**WHAT IS NEEDED**
Below are records with pictures. Transcribe exactly, and only, the lines from the line with "ALEXANDRIA MOULDING 07736- 3" to the line with "The page's text", both ends included, but not the pictures.
=== MATERIAL FOR THE TASK ===
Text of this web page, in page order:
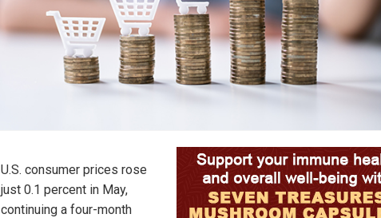
U.S. consumer prices rose
just 0.1 percent in May,
continuing a four-month
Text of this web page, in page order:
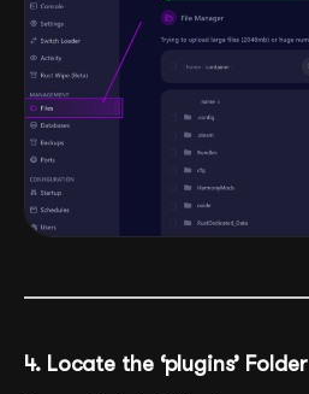
4. Locate the ‘plugins’ Folder
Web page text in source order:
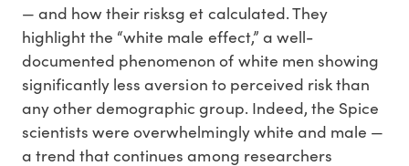
— and how their risksg et calculated. They
highlight the “white male effect,” a well-
documented phenomenon of white men showing
significantly less aversion to perceived risk than
any other demographic group. Indeed, the Spice
scientists were overwhelmingly white and male —
a trend that continues among researchers
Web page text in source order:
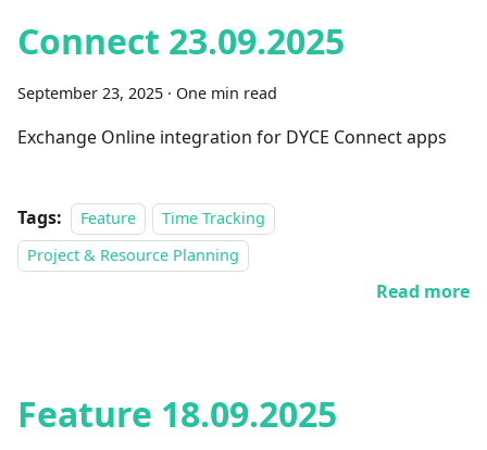
Connect 23.09.2025
September 23, 2025 · One min read
Exchange Online integration for DYCE Connect apps
Tags: Feature
Time Tracking
Project & Resource Planning
Read more
Feature 18.09.2025
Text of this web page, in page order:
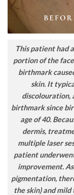
This patient had
portion of the
birthmark
skin. It
discolouration,
birthmark since
age of 40.
dermis,
multiple laser
patient
improvement.
pigmentation,
the skin) and
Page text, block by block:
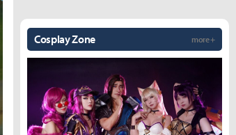
Cosplay Zone more +
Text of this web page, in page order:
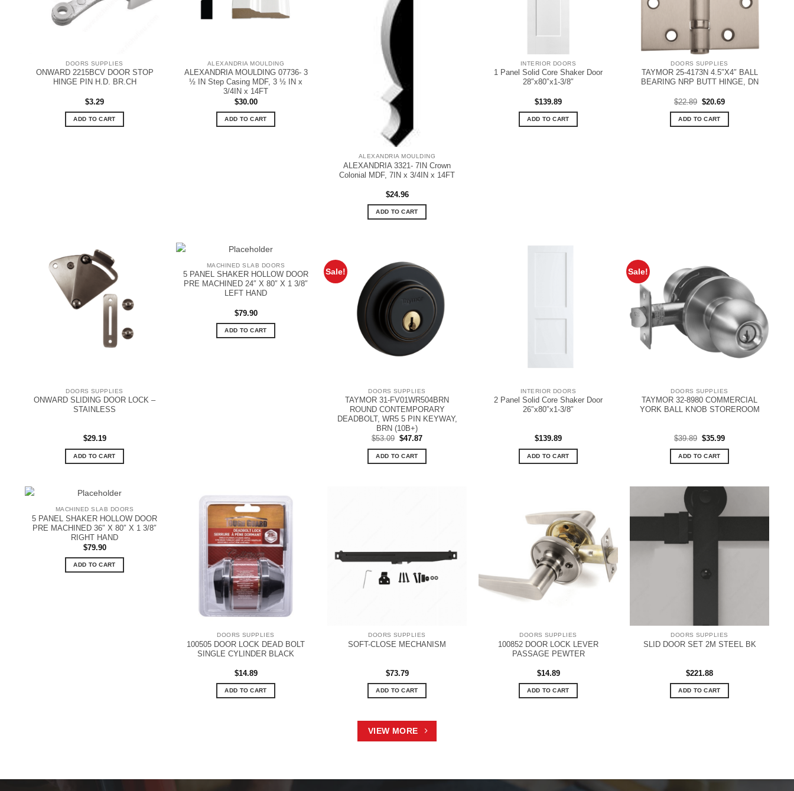
DOORS SUPPLIES
ONWARD 2215BCV DOOR STOP
HINGE PIN H.D. BR.CH
$3.29
ADD TO CART
ALEXANDRIA MOULDING
ALEXANDRIA MOULDING 07736- 3
½ IN Step Casing MDF, 3 ½ IN x
3/4IN x 14FT
$30.00
ADD TO CART
ALEXANDRIA MOULDING
ALEXANDRIA 3321- 7IN Crown
Colonial MDF, 7IN x 3/4IN x 14FT
$24.96
ADD TO CART
INTERIOR DOORS
1 Panel Solid Core Shaker Door
28″x80″x1-3/8″
$139.89
ADD TO CART
DOORS SUPPLIES
TAYMOR 25-4173N 4.5″X4″ BALL
BEARING NRP BUTT HINGE, DN
$22.89 Original
price
was:
$22.89.
$20.69Current
is:
ADD TO CART
DOORS SUPPLIES
ONWARD SLIDING DOOR LOCK –
STAINLESS
$29.19
ADD TO CART
MACHINED SLAB DOORS
5 PANEL SHAKER HOLLOW DOOR
PRE MACHINED 24″ X 80″ X 1 3/8″
LEFT HAND
$79.90
ADD TO CART
Sale!
DOORS SUPPLIES
TAYMOR 31-FV01WR504BRN
ROUND CONTEMPORARY
DEADBOLT, WR5 5 PIN KEYWAY,
BRN (10B+)
$53.09 Original
was:
$53.09.
$47.87Current
is:
ADD TO CART
INTERIOR DOORS
2 Panel Solid Core Shaker Door
26″x80″x1-3/8″
$139.89
ADD TO CART
Sale!
DOORS SUPPLIES
TAYMOR 32-8980 COMMERCIAL
YORK BALL KNOB STOREROOM
$39.89 Original
was:
$39.89.
$35.99Current
is:
ADD TO CART
MACHINED SLAB DOORS
5 PANEL SHAKER HOLLOW DOOR
PRE MACHINED 36″ X 80″ X 1 3/8″
RIGHT HAND
$79.90
ADD TO CART
DOORS SUPPLIES
100505 DOOR LOCK DEAD BOLT
SINGLE CYLINDER BLACK
$14.89
ADD TO CART
DOORS SUPPLIES
SOFT-CLOSE MECHANISM
$73.79
ADD TO CART
DOORS SUPPLIES
100852 DOOR LOCK LEVER
PASSAGE PEWTER
$14.89
ADD TO CART
DOORS SUPPLIES
SLID DOOR SET 2M STEEL BK
$221.88
ADD TO CART
VIEW MORE
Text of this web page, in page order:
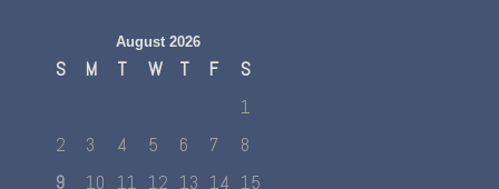
August 2026
S M T W T F
S
1
2
3 4 5 6 7
8
9
10 11 12 13 14 15
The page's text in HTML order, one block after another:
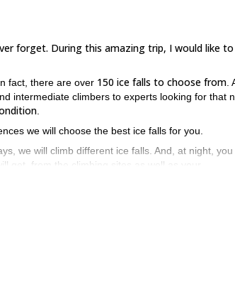
forget. During this amazing trip, I would like to
fact, there are over 150 ice falls to choose from .
intermediate climbers to experts looking for that
we will choose the best ice falls for you.
we will climb different ice falls. And, at night, you
get, from the climbing sites as well as your
you’ll have an amazing time.
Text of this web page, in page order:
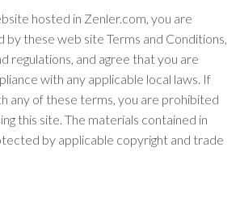
hosted in Zenler.com, you are
by these web site Terms and Conditions,
regulations, and agree that you are
with any applicable local laws. If
any of these terms, you are prohibited
this site. The materials contained in
by applicable copyright and trade
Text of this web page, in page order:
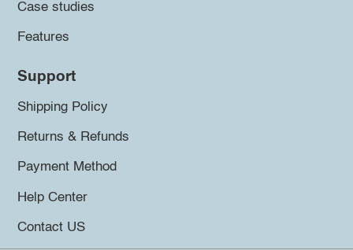
Case studies
Features
Support
Shipping Policy
Returns & Refunds
Payment Method
Help Center
Contact US
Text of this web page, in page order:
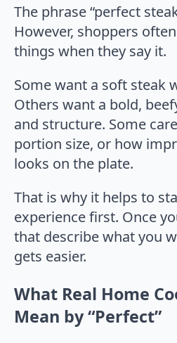
The phrase “perfect
However, shoppers
things when they say it.
Some want a soft steak
Others want a bold,
and structure. Some
portion size, or how
looks on the plate.
That is why it helps to
experience first. Once
that describe what you
gets easier.
What Real Home
Mean by “Perfect”
===
**SOLVED EXERCISE**
ALEXANDRIA MOULDING 07736- 3
½ IN Step Casing MDF, 3 ½ IN x
3/4IN x 14FT
$30.00
ADD TO CART
ALEXANDRIA MOULDING
ALEXANDRIA 3321- 7IN Crown
Colonial MDF, 7IN x 3/4IN x 14FT
$24.96
ADD TO CART
INTERIOR DOORS
1 Panel Solid Core Shaker Door
28″x80″x1-3/8″
$139.89
ADD TO CART
DOORS SUPPLIES
TAYMOR 25-4173N 4.5″X4″ BALL
BEARING NRP BUTT HINGE, DN
$22.89 Original
price
was:
$22.89.
$20.69Current
is:
ADD TO CART
DOORS SUPPLIES
ONWARD SLIDING DOOR LOCK –
STAINLESS
$29.19
ADD TO CART
MACHINED SLAB DOORS
5 PANEL SHAKER HOLLOW DOOR
PRE MACHINED 24″ X 80″ X 1 3/8″
LEFT HAND
$79.90
ADD TO CART
Sale!
DOORS SUPPLIES
TAYMOR 31-FV01WR504BRN
ROUND CONTEMPORARY
DEADBOLT, WR5 5 PIN KEYWAY,
BRN (10B+)
$53.09 Original
was:
$53.09.
$47.87Current
is:
ADD TO CART
INTERIOR DOORS
2 Panel Solid Core Shaker Door
26″x80″x1-3/8″
$139.89
ADD TO CART
Sale!
DOORS SUPPLIES
TAYMOR 32-8980 COMMERCIAL
YORK BALL KNOB STOREROOM
$39.89 Original
was:
$39.89.
$35.99Current
is:
ADD TO CART
MACHINED SLAB DOORS
5 PANEL SHAKER HOLLOW DOOR
PRE MACHINED 36″ X 80″ X 1 3/8″
RIGHT HAND
$79.90
ADD TO CART
DOORS SUPPLIES
100505 DOOR LOCK DEAD BOLT
SINGLE CYLINDER BLACK
$14.89
ADD TO CART
DOORS SUPPLIES
SOFT-CLOSE MECHANISM
$73.79
ADD TO CART
DOORS SUPPLIES
100852 DOOR LOCK LEVER
PASSAGE PEWTER
$14.89
ADD TO CART
DOORS SUPPLIES
SLID DOOR SET 2M STEEL BK
$221.88
ADD TO CART
VIEW MORE
Text of this web page, in page order:
August 2026
S M T W T F
S
1
2
3 4 5 6 7
8
9
10 11 12 13 14 15
The page's text in HTML order, one block after another:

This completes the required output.